Any money left in a pension stays invested and has the potential to grow. This can mean that there’s more available when you choose to access it.

Do you need a regular income?

Depending on your other investments and assets, taking your pension as a lump sum may leave you with no regular income other than the State Pension.

Your money is subject to tax

You can take a 25% lump sum from your pension pot tax-free, the other 75% will be taxed as income. Taking all your money at once may mean you enter a higher rate tax bracket.

Carry on saving

Once you take your pension pot as cash or draw income from your flexi-access drawdown, you can still carry on funding pensions, but the maximum amount you can save each year will reduce to £10,000.

Those in capped drawdown on 5th April 2015 may continue in capped drawdown and benefit from the current £40,000 annual pension funding allowance.

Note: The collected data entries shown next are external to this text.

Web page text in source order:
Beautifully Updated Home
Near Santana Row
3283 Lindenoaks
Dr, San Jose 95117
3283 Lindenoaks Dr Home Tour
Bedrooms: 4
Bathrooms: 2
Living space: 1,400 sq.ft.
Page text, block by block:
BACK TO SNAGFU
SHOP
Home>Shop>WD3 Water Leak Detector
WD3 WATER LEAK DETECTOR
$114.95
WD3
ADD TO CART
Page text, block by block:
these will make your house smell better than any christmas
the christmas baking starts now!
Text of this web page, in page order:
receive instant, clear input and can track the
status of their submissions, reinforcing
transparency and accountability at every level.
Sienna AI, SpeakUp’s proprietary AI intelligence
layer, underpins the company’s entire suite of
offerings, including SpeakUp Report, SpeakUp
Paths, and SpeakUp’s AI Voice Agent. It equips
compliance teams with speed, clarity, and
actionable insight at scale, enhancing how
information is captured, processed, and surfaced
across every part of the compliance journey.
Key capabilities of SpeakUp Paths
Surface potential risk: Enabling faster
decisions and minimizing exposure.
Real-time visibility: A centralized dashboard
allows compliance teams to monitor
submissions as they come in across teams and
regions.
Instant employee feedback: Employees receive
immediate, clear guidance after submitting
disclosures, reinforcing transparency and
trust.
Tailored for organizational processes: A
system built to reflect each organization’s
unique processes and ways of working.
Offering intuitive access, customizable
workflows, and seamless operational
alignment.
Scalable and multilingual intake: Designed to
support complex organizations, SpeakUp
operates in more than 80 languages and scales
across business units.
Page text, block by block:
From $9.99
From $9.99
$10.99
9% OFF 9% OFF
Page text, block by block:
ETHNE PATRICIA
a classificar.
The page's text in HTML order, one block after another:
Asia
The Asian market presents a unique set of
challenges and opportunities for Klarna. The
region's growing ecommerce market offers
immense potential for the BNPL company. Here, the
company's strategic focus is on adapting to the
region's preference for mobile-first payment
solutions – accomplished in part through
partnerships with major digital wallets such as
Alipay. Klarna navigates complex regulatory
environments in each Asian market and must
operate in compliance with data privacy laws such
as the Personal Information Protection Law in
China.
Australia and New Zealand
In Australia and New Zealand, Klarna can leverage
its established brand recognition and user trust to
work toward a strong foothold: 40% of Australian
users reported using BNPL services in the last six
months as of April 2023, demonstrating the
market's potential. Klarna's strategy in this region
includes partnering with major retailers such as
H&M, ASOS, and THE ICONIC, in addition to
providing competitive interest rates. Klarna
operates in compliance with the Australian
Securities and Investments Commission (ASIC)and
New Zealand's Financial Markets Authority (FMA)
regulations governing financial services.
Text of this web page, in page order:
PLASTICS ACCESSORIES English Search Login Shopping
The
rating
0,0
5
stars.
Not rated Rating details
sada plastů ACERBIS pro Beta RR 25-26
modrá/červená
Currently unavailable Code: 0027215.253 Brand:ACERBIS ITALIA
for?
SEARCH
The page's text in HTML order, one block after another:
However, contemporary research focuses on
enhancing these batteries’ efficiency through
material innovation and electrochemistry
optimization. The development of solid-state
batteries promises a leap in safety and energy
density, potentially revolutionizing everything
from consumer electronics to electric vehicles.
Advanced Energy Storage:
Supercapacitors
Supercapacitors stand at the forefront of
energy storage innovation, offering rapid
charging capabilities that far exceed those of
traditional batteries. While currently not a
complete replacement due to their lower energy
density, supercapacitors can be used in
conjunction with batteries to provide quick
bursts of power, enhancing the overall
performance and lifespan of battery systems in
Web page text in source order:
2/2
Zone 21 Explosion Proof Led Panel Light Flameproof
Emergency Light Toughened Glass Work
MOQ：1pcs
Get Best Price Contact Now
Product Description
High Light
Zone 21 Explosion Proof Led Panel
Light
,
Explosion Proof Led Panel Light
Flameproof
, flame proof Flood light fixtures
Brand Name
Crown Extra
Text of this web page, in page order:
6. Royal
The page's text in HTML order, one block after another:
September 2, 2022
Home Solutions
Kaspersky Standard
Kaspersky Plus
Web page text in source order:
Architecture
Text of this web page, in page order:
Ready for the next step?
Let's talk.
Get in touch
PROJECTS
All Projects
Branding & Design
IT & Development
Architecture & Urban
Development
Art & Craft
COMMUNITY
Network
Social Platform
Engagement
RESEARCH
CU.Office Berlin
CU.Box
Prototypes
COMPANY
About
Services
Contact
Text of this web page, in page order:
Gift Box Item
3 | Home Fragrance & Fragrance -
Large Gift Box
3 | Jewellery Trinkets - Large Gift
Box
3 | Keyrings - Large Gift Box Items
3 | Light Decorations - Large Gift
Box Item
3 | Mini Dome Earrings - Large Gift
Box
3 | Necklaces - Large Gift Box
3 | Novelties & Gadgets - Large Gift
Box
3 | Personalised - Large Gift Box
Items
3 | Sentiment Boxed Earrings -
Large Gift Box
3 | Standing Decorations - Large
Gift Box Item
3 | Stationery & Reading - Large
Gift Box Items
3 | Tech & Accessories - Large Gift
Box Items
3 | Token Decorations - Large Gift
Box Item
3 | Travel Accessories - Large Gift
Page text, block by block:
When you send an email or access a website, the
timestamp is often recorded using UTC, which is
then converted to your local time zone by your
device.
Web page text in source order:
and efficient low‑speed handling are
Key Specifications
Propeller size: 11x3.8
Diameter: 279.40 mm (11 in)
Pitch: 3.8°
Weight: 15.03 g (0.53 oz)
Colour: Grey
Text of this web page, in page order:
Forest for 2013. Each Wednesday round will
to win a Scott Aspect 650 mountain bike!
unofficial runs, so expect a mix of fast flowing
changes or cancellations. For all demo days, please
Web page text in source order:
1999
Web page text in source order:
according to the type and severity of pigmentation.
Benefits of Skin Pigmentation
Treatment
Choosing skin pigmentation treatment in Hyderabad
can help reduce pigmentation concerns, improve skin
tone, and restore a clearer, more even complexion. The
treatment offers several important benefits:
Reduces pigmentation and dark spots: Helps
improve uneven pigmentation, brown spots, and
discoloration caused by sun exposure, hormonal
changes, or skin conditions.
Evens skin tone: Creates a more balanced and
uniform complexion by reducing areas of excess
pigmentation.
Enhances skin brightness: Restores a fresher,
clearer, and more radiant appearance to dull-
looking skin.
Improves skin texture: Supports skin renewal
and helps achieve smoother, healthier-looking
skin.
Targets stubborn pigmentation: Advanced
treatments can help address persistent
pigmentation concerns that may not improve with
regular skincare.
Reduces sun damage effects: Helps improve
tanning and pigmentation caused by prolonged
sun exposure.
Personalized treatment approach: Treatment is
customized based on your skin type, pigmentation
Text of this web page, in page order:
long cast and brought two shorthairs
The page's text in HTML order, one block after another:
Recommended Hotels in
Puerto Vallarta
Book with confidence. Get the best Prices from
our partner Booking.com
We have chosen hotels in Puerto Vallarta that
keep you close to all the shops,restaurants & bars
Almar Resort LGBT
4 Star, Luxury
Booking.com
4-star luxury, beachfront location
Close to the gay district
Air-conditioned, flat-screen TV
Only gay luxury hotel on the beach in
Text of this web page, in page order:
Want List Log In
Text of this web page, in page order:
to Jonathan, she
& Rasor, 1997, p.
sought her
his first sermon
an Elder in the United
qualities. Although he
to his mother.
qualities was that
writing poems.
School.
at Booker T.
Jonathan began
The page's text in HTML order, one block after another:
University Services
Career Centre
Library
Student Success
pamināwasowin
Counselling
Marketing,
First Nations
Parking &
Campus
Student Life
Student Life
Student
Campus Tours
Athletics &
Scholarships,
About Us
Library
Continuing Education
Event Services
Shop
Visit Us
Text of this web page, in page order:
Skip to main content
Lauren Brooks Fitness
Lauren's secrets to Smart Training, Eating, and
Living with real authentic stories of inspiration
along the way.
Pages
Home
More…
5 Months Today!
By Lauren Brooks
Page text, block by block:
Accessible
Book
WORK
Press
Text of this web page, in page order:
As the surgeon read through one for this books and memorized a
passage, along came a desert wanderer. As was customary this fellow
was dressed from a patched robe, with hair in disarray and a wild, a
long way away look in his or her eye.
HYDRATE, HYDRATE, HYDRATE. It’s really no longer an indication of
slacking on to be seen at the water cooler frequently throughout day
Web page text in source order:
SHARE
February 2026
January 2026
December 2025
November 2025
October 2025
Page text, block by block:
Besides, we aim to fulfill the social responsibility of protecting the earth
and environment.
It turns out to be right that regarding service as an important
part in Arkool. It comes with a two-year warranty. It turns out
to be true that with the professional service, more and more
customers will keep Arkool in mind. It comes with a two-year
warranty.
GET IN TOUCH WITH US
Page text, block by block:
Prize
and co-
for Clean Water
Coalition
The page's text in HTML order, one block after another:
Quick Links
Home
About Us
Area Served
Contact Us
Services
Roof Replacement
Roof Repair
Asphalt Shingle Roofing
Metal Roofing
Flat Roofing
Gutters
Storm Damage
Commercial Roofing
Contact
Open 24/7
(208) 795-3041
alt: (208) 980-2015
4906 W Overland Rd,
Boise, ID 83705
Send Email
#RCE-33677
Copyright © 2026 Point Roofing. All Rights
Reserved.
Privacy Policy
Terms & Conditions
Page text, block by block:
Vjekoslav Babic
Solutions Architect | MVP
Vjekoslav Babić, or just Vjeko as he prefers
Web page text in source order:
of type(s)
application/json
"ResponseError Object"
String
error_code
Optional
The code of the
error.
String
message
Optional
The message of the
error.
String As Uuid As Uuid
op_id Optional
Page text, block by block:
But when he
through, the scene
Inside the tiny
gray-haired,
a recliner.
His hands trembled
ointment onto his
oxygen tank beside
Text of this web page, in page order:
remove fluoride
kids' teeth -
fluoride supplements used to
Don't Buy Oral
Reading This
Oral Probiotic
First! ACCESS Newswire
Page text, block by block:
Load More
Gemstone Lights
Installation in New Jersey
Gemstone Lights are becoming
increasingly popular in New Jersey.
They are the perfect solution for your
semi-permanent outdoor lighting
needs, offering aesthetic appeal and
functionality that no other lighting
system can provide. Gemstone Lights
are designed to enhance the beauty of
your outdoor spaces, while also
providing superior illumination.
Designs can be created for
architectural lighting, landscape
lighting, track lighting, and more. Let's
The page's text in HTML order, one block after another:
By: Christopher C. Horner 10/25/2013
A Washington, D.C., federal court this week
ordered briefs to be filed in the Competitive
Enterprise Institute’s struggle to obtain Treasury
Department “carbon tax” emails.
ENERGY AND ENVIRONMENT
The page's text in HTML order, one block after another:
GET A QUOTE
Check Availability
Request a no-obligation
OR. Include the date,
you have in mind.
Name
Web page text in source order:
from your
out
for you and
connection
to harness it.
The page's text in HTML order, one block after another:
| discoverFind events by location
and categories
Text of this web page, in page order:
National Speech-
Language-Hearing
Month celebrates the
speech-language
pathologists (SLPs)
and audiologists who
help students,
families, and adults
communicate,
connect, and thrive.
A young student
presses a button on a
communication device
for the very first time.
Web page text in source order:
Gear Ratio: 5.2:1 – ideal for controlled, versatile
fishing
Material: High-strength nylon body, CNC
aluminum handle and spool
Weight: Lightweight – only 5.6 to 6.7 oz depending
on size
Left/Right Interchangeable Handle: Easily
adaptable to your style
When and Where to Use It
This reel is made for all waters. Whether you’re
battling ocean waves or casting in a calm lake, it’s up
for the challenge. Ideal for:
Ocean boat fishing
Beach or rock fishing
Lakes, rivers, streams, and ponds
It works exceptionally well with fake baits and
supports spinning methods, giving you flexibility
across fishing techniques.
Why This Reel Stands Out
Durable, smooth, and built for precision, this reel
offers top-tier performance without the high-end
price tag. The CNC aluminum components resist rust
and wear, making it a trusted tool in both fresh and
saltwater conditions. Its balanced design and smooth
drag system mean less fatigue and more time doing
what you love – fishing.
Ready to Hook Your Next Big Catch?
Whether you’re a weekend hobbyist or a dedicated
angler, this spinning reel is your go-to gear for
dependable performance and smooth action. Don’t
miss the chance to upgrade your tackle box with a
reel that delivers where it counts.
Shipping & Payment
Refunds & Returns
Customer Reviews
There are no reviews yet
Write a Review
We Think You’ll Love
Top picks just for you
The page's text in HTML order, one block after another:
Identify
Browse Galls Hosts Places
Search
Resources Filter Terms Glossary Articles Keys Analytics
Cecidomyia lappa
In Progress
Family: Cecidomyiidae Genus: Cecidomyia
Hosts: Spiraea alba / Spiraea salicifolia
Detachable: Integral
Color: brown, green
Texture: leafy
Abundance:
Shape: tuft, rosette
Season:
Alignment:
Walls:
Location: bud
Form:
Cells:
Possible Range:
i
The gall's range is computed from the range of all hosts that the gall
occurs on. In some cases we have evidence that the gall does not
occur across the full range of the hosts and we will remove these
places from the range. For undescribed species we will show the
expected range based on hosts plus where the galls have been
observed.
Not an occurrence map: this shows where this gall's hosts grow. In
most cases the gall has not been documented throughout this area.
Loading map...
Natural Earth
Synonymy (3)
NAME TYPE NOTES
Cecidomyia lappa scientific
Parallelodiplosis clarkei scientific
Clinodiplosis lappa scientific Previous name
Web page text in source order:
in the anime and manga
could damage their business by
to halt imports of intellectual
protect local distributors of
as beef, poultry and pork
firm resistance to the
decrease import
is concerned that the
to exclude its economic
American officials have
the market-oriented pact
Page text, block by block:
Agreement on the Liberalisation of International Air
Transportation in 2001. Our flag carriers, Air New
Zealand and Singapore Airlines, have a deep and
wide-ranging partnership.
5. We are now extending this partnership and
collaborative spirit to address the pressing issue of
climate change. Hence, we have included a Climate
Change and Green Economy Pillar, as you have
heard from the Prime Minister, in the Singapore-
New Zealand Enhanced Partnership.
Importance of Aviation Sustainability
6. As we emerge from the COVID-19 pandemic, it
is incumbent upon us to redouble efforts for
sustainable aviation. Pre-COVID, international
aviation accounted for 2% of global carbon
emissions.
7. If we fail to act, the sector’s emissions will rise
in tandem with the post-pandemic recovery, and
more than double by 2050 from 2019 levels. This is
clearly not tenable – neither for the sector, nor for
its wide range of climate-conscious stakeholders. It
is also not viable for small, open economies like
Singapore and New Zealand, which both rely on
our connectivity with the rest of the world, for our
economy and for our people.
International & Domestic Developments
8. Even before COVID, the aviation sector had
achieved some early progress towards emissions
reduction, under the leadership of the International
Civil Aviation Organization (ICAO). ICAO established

The residual funds payable to your beneficiaries on death will also depend upon your retirement choices. We would strongly recommend that you seek advice from a suitably qualified financial planner before committing yourself.

What happens to your pension when you die?

The Government have announced changes to the way death benefits from pensions are taxed from April 2015:

  • If you die before age 75 – your pension can be paid to your beneficiaries tax-free, either as a lump sum or through a drawdown account.
  • If you die aged 75 or older – your pension can be paid as a lump sum. Your beneficiaries will only pay tax at their marginal rate of income tax.

There will normally be no inheritance tax to pay.

If you have an annuity

If you chose a guaranteedperiod and die within this period then the annuity will continue to be paid until the end of the guaranteed period.

If you bought a joint life annuity the annuity payments will continue to be paid to the second person, at the level you chose, until they die. The annuity payments will be taxed as income at their marginal rate.

In all other cases your money dies with you so no further payments are made.

What happens to your State Pension?

Your basic State Pension is paid only to you and can’t be passed on to someone else when you die. If you have contributed towards an additional State Pension your spouse or civil partner may get some of this.
If your spouse or civil partner is over State Pension age when you die, they may be able to increase their basic State Pension by using your qualifying years entitlement. That is, as long as they don’t already get a full pension.
If your spouse or civil partner is under State Pension age when you die, any State Pension based on your qualifying years entitlement will be added to their State Pension when they claim it. For this to happen they can’t have remarried or formed a new civil partnership by the time they reach State Pension age.
If you’ve deferred your State Pension and you die, your spouse or civil partner may be able to claim an additional State Pension or a lump sum.

The need for advice

You will want to get the most from the new pension freedom, but at the same time you need to make sure you get through retirement comfortably without running out of money. You also need to think about the tax implications of your choices and you may not be able to change your mind.

Make sure you talk the options through with your financial advisor.